PyBEL: a computational framework for Biological Expression Language

Charles Tapley Hoyt 1,2,, Andrej Konotopez 1, Christian Ebeling 1
Editor: Jonathan Wren
PMCID: PMC5860616  PMID: 29048466

Abstract

Summary

Biological Expression Language (BEL) assembles knowledge networks from biological relations across multiple modes and scales. Here, we present PyBEL; a software package for parsing, validating, converting, storing, querying, and visualizing networks encoded in BEL.

Availability and implementation

PyBEL is implemented in platform-independent, universal Python code. Its source is distributed under the Apache 2.0 License at https://github.com/pybel.

Supplementary information

Supplementary data are available at Bioinformatics online.

1 Introduction

Among the most popular modeling and data exchange languages in systems biology are currently the Biological Pathways Exchange (BioPAX), Systems Biology Markup Language (SBML) and Biological Expression Language (BEL). BioPAX captures metabolic, signaling, molecular, gene-regulatory, and genetic interaction networks (Hucka et al., 2003); SBML accommodates mathematical models of biochemical networks, cellular signaling, and metabolic pathways (Demir et al., 2010); and BEL assembles qualitative causal and correlative relations between biological entities across multiple modes and scales, with full provenance information including namespace references, relation provenance (citation and evidence), and biological context-specific relation metadata (anatomy, cell, disease etc.) (Slater, 2014).

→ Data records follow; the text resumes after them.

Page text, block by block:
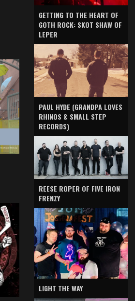
GETTING TO THE HEART OF
GOTH ROCK: SKOT SHAW OF
LEPER
PAUL HYDE (GRANDPA LOVES
RHINOS & SMALL STEP
RECORDS)
REESE ROPER OF FIVE IRON
FRENZY
LIGHT THE WAY
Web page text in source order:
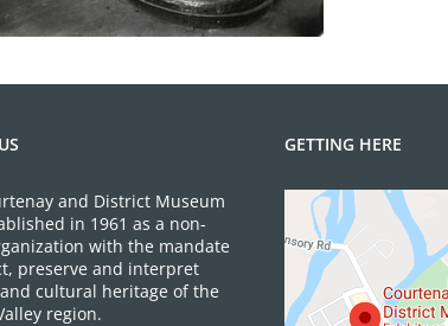
and District Museum
in 1961 as a non-
with the mandate
preserve and interpret
cultural heritage of the
region.
GETTING HERE
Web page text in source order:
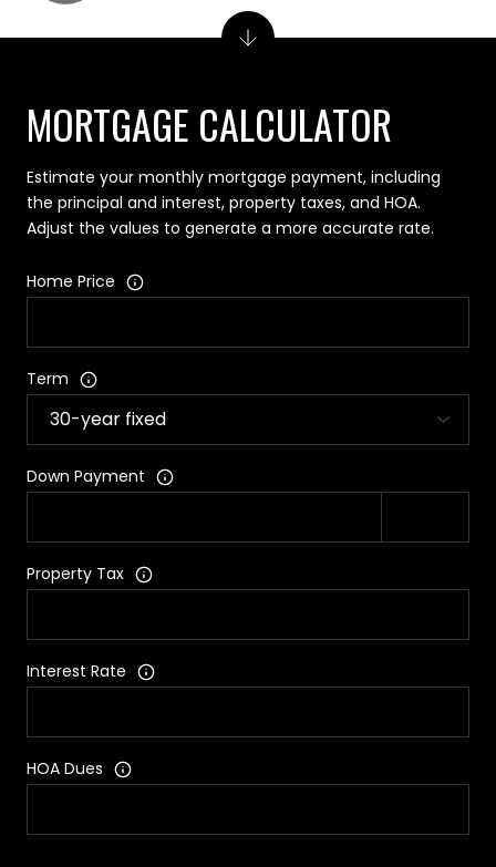
MORTGAGE CALCULATOR
Estimate your monthly mortgage payment, including
the principal and interest, property taxes, and HOA.
Adjust the values to generate a more accurate rate.
Home Price
Term
Down Payment
Property Tax
Interest Rate
HOA Dues
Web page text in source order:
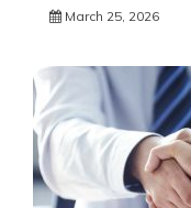
March 25, 2026
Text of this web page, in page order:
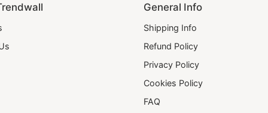
General Info
Shipping Info
Refund Policy
Privacy Policy
Cookies Policy
FAQ
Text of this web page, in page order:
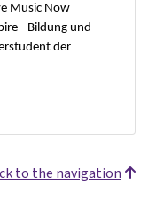
Music Now
- Bildung und
der
to the navigation
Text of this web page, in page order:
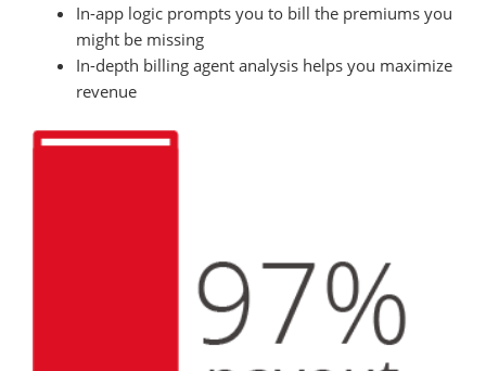
In-app logic prompts you to bill the premiums you
might be missing
In-depth billing agent analysis helps you maximize
revenue
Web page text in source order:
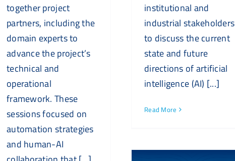
institutional and
industrial stakeholders
to discuss the current
state and future
directions of artificial
intelligence (AI) [...]
Read More
together project
partners, including the
domain experts to
advance the project’s
technical and
operational
framework. These
sessions focused on
automation strategies
and human-AI
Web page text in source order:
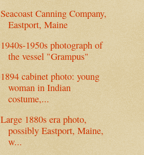
Seacoast Canning Company,
Eastport, Maine
1940s-1950s photograph of
the vessel "Grampus"
1894 cabinet photo: young
woman in Indian
costume,...
Large 1880s era photo,
possibly Eastport, Maine,
w...
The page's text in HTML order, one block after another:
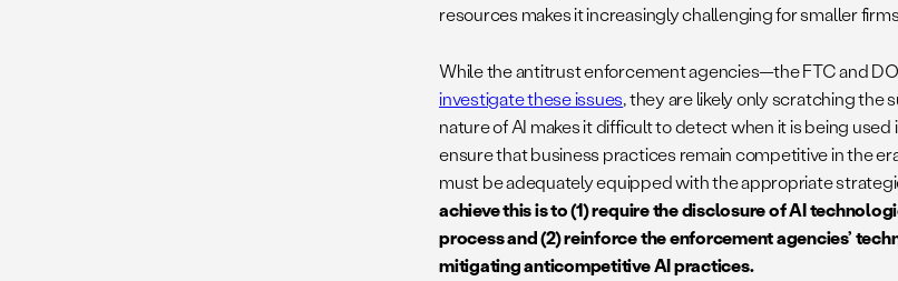
resources makes it increasingly challenging for smaller
While the antitrust enforcement agencies—the FTC and
investigate these issues, they are likely only scratching the
nature of AI makes it difficult to detect when it is being used
ensure that business practices remain competitive in the
must be adequately equipped with the appropriate
achieve this is to (1) require the disclosure of AI
process and (2) reinforce the enforcement agencies’
mitigating anticompetitive AI practices.

Although there exist several software packages for BioPAX and SBML, the ecosystem of open-source software for BEL is much more limited. An assessment of previous software (see Supplementary Table S3) shows there is an unmet need for easily installable, stable, facile software that parses modern BEL and provides programmatic access to a data container that enables the resulting network to be extended, queried, manipulated, analyzed, and visualized. Furthermore, a converter between common data formats is needed to enable re-usability and interoperability between general and BEL-specific software for network analysis and visualization.

Here, we present PyBEL; a software package designed to fulfill each of these needs.

2 Software architecture

The PyBEL software package consists of five main components: (i) network data container, (ii) parser and validator, (iii) network database manager, (iv) data converter and (v) network visualizer.

Although a graph refers to an abstraction for a set of objects (i.e. nodes) and their relations (i.e. edges), its instantiation in a real-world application is often called a network. We provide an implementation of a directed multigraph (i.e. a graph whose edges have directionality and any given pair of nodes may have multiple edges) that maps the biological entities and concepts in the subjects and objects of BEL relations to nodes in a network and their relations, with corresponding metadata, to edges. We extended the MultiDiGraph class from NetworkX (http://networkx.github.io) to enable users direct access to their suite of network algorithms and static visualizations to support their further development into biologically meaningful analyses.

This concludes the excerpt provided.